* [Your assignment]:
Quote the records beneath, complete and exact. Leave out images.

--- Available data ---

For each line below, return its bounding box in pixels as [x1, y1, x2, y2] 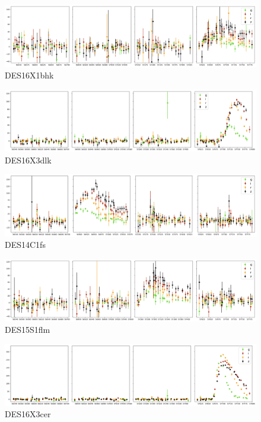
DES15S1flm [5, 323, 50, 336]
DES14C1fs [5, 238, 46, 251]
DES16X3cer [5, 408, 51, 420]
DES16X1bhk [5, 69, 54, 81]
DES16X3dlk [5, 153, 52, 166]
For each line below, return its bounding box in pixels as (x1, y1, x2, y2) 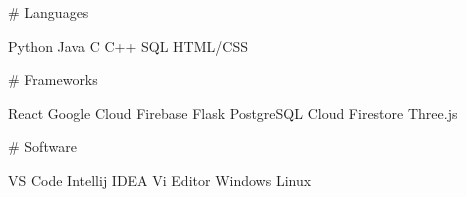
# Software (8, 136, 77, 157)
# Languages (8, 2, 89, 22)
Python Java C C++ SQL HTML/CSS (8, 35, 248, 56)
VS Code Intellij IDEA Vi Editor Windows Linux (8, 169, 312, 190)
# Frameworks (8, 69, 98, 90)
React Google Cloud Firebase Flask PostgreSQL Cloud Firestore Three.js (8, 102, 458, 123)
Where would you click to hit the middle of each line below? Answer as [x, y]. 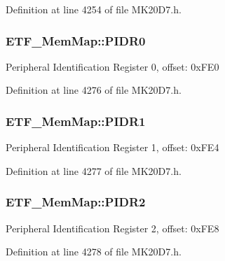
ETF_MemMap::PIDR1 [76, 121]
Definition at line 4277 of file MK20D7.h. [94, 170]
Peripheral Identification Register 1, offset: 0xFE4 [112, 147]
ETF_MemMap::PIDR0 [76, 40]
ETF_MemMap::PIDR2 [76, 202]
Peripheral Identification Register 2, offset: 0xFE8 [112, 228]
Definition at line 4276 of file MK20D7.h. [94, 90]
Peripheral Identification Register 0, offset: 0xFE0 [112, 66]
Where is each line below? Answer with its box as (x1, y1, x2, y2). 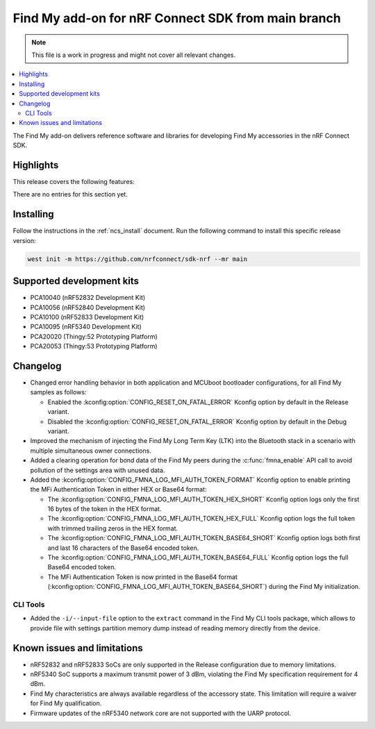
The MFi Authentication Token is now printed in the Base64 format (47, 573, 237, 581)
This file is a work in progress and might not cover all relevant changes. (31, 51, 236, 59)
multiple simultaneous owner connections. (30, 446, 152, 455)
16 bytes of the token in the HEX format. (47, 505, 162, 513)
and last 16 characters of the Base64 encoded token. (47, 544, 199, 552)
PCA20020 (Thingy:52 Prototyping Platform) (30, 332, 158, 340)
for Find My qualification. (30, 699, 102, 707)
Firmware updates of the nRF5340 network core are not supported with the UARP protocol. (30, 709, 292, 717)
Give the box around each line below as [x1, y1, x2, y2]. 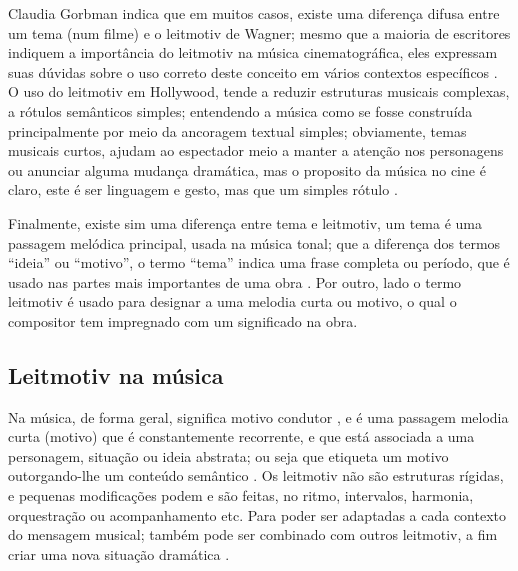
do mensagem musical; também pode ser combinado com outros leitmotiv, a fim [8, 524, 498, 545]
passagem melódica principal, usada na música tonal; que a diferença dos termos [8, 232, 501, 253]
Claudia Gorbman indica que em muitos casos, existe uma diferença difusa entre [8, 3, 500, 23]
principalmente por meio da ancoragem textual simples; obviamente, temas [8, 120, 467, 141]
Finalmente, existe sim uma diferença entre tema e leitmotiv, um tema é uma [8, 212, 483, 233]
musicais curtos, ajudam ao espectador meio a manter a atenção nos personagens [8, 140, 504, 161]
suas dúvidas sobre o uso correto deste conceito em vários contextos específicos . [8, 61, 498, 82]
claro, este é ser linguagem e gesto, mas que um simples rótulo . [8, 179, 398, 200]
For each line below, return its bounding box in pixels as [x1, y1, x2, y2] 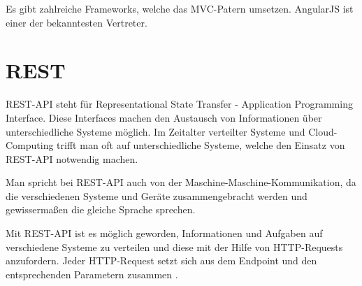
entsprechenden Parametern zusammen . [6, 266, 178, 281]
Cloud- [308, 124, 338, 138]
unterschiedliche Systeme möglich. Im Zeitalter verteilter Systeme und [6, 124, 305, 138]
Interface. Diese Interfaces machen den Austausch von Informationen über [6, 110, 322, 124]
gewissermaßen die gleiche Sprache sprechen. [6, 202, 196, 217]
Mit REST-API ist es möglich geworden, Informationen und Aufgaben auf [6, 226, 323, 241]
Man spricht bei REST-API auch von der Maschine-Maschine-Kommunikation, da [6, 175, 356, 190]
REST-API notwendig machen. [6, 151, 138, 166]
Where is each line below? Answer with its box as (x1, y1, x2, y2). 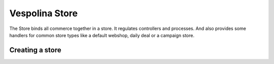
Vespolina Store (9, 8, 78, 19)
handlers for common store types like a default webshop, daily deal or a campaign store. (9, 32, 195, 38)
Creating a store (9, 46, 62, 54)
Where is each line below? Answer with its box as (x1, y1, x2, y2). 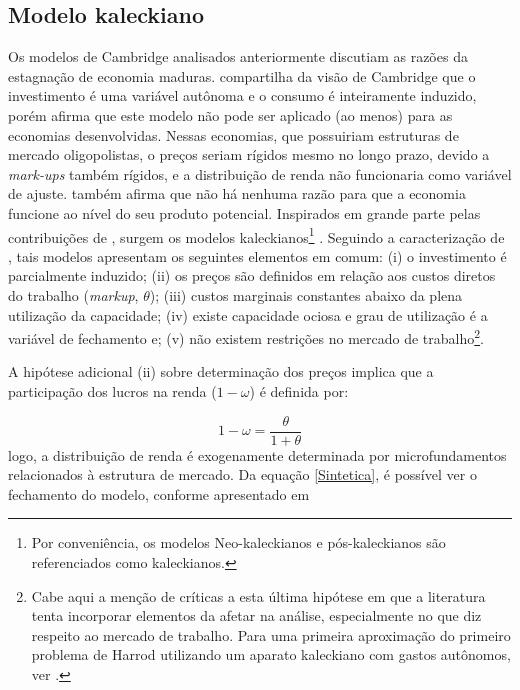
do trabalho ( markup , (8, 284, 139, 305)
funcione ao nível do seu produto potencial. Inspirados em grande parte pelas (8, 202, 481, 223)
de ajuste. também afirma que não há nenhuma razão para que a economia (8, 183, 466, 204)
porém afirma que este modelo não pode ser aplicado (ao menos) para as (8, 104, 453, 125)
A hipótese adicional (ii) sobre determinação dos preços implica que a (8, 361, 434, 382)
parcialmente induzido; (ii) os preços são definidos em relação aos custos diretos (8, 265, 496, 286)
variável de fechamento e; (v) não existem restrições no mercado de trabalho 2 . (8, 325, 485, 348)
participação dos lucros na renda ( (8, 381, 217, 402)
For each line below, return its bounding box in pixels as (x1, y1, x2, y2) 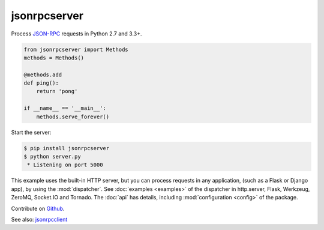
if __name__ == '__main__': (23, 105, 106, 112)
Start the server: (11, 129, 52, 136)
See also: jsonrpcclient (11, 216, 68, 223)
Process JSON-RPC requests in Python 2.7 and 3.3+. (11, 30, 142, 37)
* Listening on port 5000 (27, 162, 103, 168)
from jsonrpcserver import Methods (23, 46, 128, 53)
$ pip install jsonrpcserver (23, 145, 110, 151)
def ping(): (23, 80, 59, 86)
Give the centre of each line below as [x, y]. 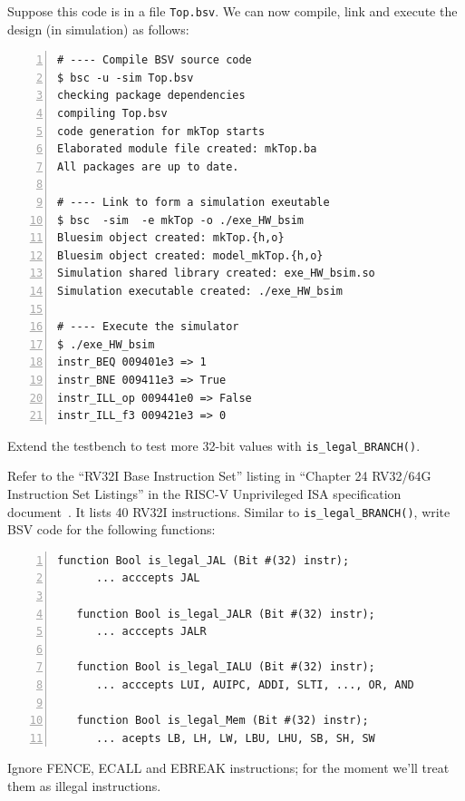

---

* [Answer section]:
For each line below, return its bounding box in pixels as [x1, y1, x2, y2] 
DES15S1flm [5, 323, 50, 336]
DES14C1fs [5, 238, 46, 251]
DES16X3cer [5, 408, 51, 420]
DES16X1bhk [5, 69, 54, 81]
DES16X3dlk [5, 153, 52, 166]
For each line below, return its bounding box in pixels as (x1, y1, x2, y2) 
# Software (8, 136, 77, 157)
# Languages (8, 2, 89, 22)
Python Java C C++ SQL HTML/CSS (8, 35, 248, 56)
VS Code Intellij IDEA Vi Editor Windows Linux (8, 169, 312, 190)
# Frameworks (8, 69, 98, 90)
React Google Cloud Firebase Flask PostgreSQL Cloud Firestore Three.js (8, 102, 458, 123)
Where would you click to hit the middle of each line below? Answer as [x, y]. 
ETF_MemMap::PIDR1 [76, 121]
Definition at line 4277 of file MK20D7.h. [94, 170]
Peripheral Identification Register 1, offset: 0xFE4 [112, 147]
ETF_MemMap::PIDR0 [76, 40]
ETF_MemMap::PIDR2 [76, 202]
Peripheral Identification Register 2, offset: 0xFE8 [112, 228]
Definition at line 4276 of file MK20D7.h. [94, 90]
Peripheral Identification Register 0, offset: 0xFE0 [112, 66]
Where is each line below? Answer with its box as (x1, y1, x2, y2). 
The MFi Authentication Token is now printed in the Base64 format (47, 573, 237, 581)
This file is a work in progress and might not cover all relevant changes. (31, 51, 236, 59)
multiple simultaneous owner connections. (30, 446, 152, 455)
16 bytes of the token in the HEX format. (47, 505, 162, 513)
and last 16 characters of the Base64 encoded token. (47, 544, 199, 552)
PCA20020 (Thingy:52 Prototyping Platform) (30, 332, 158, 340)
for Find My qualification. (30, 699, 102, 707)
Firmware updates of the nRF5340 network core are not supported with the UARP protocol. (30, 709, 292, 717)
Give the box around each line below as [x1, y1, x2, y2]. 
do mensagem musical; também pode ser combinado com outros leitmotiv, a fim [8, 524, 498, 545]
passagem melódica principal, usada na música tonal; que a diferença dos termos [8, 232, 501, 253]
Claudia Gorbman indica que em muitos casos, existe uma diferença difusa entre [8, 3, 500, 23]
principalmente por meio da ancoragem textual simples; obviamente, temas [8, 120, 467, 141]
Finalmente, existe sim uma diferença entre tema e leitmotiv, um tema é uma [8, 212, 483, 233]
musicais curtos, ajudam ao espectador meio a manter a atenção nos personagens [8, 140, 504, 161]
suas dúvidas sobre o uso correto deste conceito em vários contextos específicos . [8, 61, 498, 82]
claro, este é ser linguagem e gesto, mas que um simples rótulo . [8, 179, 398, 200]
For each line below, return its bounding box in pixels as [x1, y1, x2, y2] 
entsprechenden Parametern zusammen . [6, 266, 178, 281]
Cloud- [308, 124, 338, 138]
unterschiedliche Systeme möglich. Im Zeitalter verteilter Systeme und [6, 124, 305, 138]
Interface. Diese Interfaces machen den Austausch von Informationen über [6, 110, 322, 124]
gewissermaßen die gleiche Sprache sprechen. [6, 202, 196, 217]
Mit REST-API ist es möglich geworden, Informationen und Aufgaben auf [6, 226, 323, 241]
Man spricht bei REST-API auch von der Maschine-Maschine-Kommunikation, da [6, 175, 356, 190]
REST-API notwendig machen. [6, 151, 138, 166]
Where is each line below? Answer with its box as (x1, y1, x2, y2). 
Vespolina Store (9, 8, 78, 19)
handlers for common store types like a default webshop, daily deal or a campaign store. (9, 32, 195, 38)
Creating a store (9, 46, 62, 54)
Where is each line below? Answer with its box as (x1, y1, x2, y2). 
do trabalho ( markup , (8, 284, 139, 305)
funcione ao nível do seu produto potencial. Inspirados em grande parte pelas (8, 202, 481, 223)
de ajuste. também afirma que não há nenhuma razão para que a economia (8, 183, 466, 204)
porém afirma que este modelo não pode ser aplicado (ao menos) para as (8, 104, 453, 125)
A hipótese adicional (ii) sobre determinação dos preços implica que a (8, 361, 434, 382)
parcialmente induzido; (ii) os preços são definidos em relação aos custos diretos (8, 265, 496, 286)
variável de fechamento e; (v) não existem restrições no mercado de trabalho 2 . (8, 325, 485, 348)
participação dos lucros na renda ( (8, 381, 217, 402)
For each line below, return its bounding box in pixels as (x1, y1, x2, y2) 
if __name__ == '__main__': (23, 105, 106, 112)
Start the server: (11, 129, 52, 136)
See also: jsonrpcclient (11, 216, 68, 223)
Process JSON-RPC requests in Python 2.7 and 3.3+. (11, 30, 142, 37)
* Listening on port 5000 (27, 162, 103, 168)
from jsonrpcserver import Methods (23, 46, 128, 53)
$ pip install jsonrpcserver (23, 145, 110, 151)
def ping(): (23, 80, 59, 86)
Give the centre of each line below as [x, y]. 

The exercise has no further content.